MÉMOIRE Il y a plus de vingt ans un jour d’hiver rude, je vais là bas.

Face à l’auberge toujours debout où festoyaient les responsables nazis, les officiers SS, les professeurs de médecine de la fac de Strasbourg qui faisaient des expériences sur les détenus, auberge toujours présente, accueillant les chasseurs, il y a la chambre à gaz.

Sur la porte de la chambre à gaz une pancarte administrative: “Chambre à gaz provisoirement fermée”.

Sic.

No comment.

C’est “français”.

On paye pour entrer.

On paye pour voir la chambre à gaz.

On peut prendre un billet avec chambre à gaz ou sans chambre à gaz.
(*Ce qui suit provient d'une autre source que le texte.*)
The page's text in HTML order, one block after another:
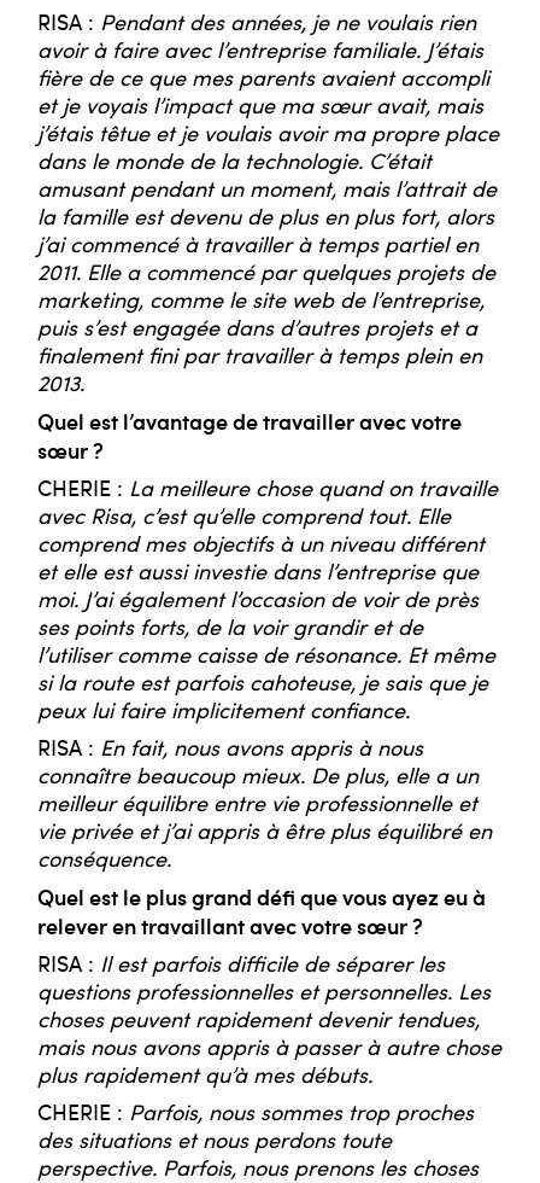
RISA : Pendant des années, je ne voulais rien
avoir à faire avec l’entreprise familiale. J’étais
fière de ce que mes parents avaient accompli
et je voyais l’impact que ma sœur avait, mais
j’étais têtue et je voulais avoir ma propre place
dans le monde de la technologie. C’était
amusant pendant un moment, mais l’attrait de
la famille est devenu de plus en plus fort, alors
j’ai commencé à travailler à temps partiel en
2011. Elle a commencé par quelques projets de
marketing, comme le site web de l’entreprise,
puis s’est engagée dans d’autres projets et a
finalement fini par travailler à temps plein en
2013.
Quel est l’avantage de travailler avec votre
sœur ?
CHERIE : La meilleure chose quand on travaille
avec Risa, c’est qu’elle comprend tout. Elle
comprend mes objectifs à un niveau différent
et elle est aussi investie dans l’entreprise que
moi. J’ai également l’occasion de voir de près
ses points forts, de la voir grandir et de
l’utiliser comme caisse de résonance. Et même
si la route est parfois cahoteuse, je sais que je
peux lui faire implicitement confiance.
RISA : En fait, nous avons appris à nous
connaître beaucoup mieux. De plus, elle a un
meilleur équilibre entre vie professionnelle et
vie privée et j’ai appris à être plus équilibré en
conséquence.
Quel est le plus grand défi que vous ayez eu à
relever en travaillant avec votre sœur ?
RISA : Il est parfois difficile de séparer les
questions professionnelles et personnelles. Les
choses peuvent rapidement devenir tendues,
mais nous avons appris à passer à autre chose
plus rapidement qu’à mes débuts.
CHERIE : Parfois, nous sommes trop proches
des situations et nous perdons toute
perspective. Parfois, nous prenons les choses

La dame vous prévient: “c’est à vingt minutes: si vous faites le tour sans vous attarder vous pourrez arriver avant la fermeture de la chambre à gaz. Ah, vous voulez faire des photos? Ah, ben, je vous déconseille alors, il est 16h 15 et elle ferme à 17h. Remarquez vous pouvez la voir de l’extérieur, vous savez il y a rien de spectaculaire à voir dedans. Et puis vous pourrez prendre un chocolat en face, ça vous rechauffera, vous venez de ma part, hein….”
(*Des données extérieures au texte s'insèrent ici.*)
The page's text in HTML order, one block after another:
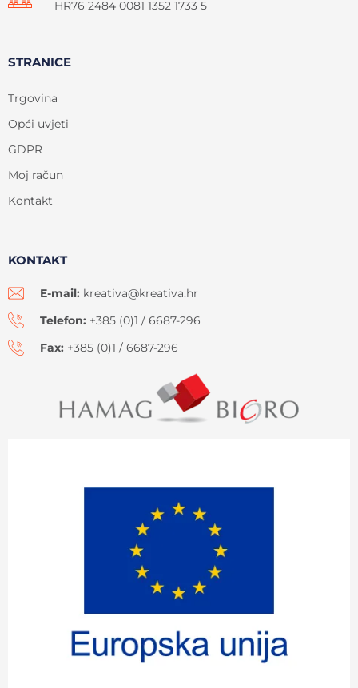
HR76 2484 0081 1352 1733 5
STRANICE
Trgovina
Opći uvjeti
GDPR
Moj račun
Kontakt
KONTAKT
E-mail: kreativa@kreativa.hr
Telefon: +385 (0)1 / 6687-296
Fax: +385 (0)1 / 6687-296

C’est vrai, c’est pas si spectaculaire… hein, j’ai pas fait de photos. Je me souviens de tout pourtant. Surtout des griffures d’ongles au plafond. Il y a même des ongles qui sont restés plantés.

Il se trouve qu’une sorte de hasard m’a fait trouver dans une brocante en Normandie les volumes comprenant le rapport du colonel américain qui a libéré le camp avec les rapports des soldats, sous officiers et officiers qui sont entrés les premiers, les premières photographies faites, puis le très long et très détaillé rapport de la commission d’enquête américaine: la fille du professeur qui dirigeait les “expériences médicales” sur les juifs, une femme qui a poursuivi sa carrière de professeur de médecine à l’université de Strasbourg et à même été présidente de l’université de médecine dans les années 80, une femme qui avait fait conserver des corps de juifs à la fac de médecine, sinistre tombeau découvert non sans scandale récemment, Michel Cymes s’était fait fort mal voir pour avoir consacré une émission scandalisée à la chose, cette femme a eu l’audace, l’inconscience, la monstruosité de venir entourée de ses assistants prendre contact avec le colonel américain qui menait des investigations et prenait soin de faire enterrer aussi décemment que possible les corps des malheureux suppliciés “au nom de la recherche médicale” en tentant de les identifier: elle prétendait récupérer les corps “au nom de la science” – patron de la fac de médecine de Strasbourg elle a tranquillement terminé sa carrière, couverte d’honneur.